───── Exercise inputs ─────
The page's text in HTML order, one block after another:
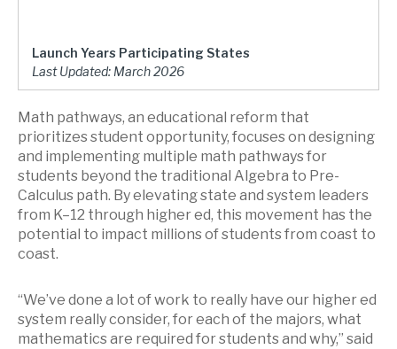
Launch Years Participating States
Last Updated: March 2026
Math pathways, an educational reform that
prioritizes student opportunity, focuses on designing
and implementing multiple math pathways for
students beyond the traditional Algebra to Pre-
Calculus path. By elevating state and system leaders
from K–12 through higher ed, this movement has the
potential to impact millions of students from coast to
coast.
“We’ve done a lot of work to really have our higher ed
system really consider, for each of the majors, what
mathematics are required for students and why,” said
─────
▶ _Exercise description_: Write the lines out again exactly, beginning at the line that contains "from K–12 through" and stopping only at the final line of the listing above.

▶ _Exercise response_:
from K–12 through higher ed, this movement has the
potential to impact millions of students from coast to
coast.
“We’ve done a lot of work to really have our higher ed
system really consider, for each of the majors, what
mathematics are required for students and why,” said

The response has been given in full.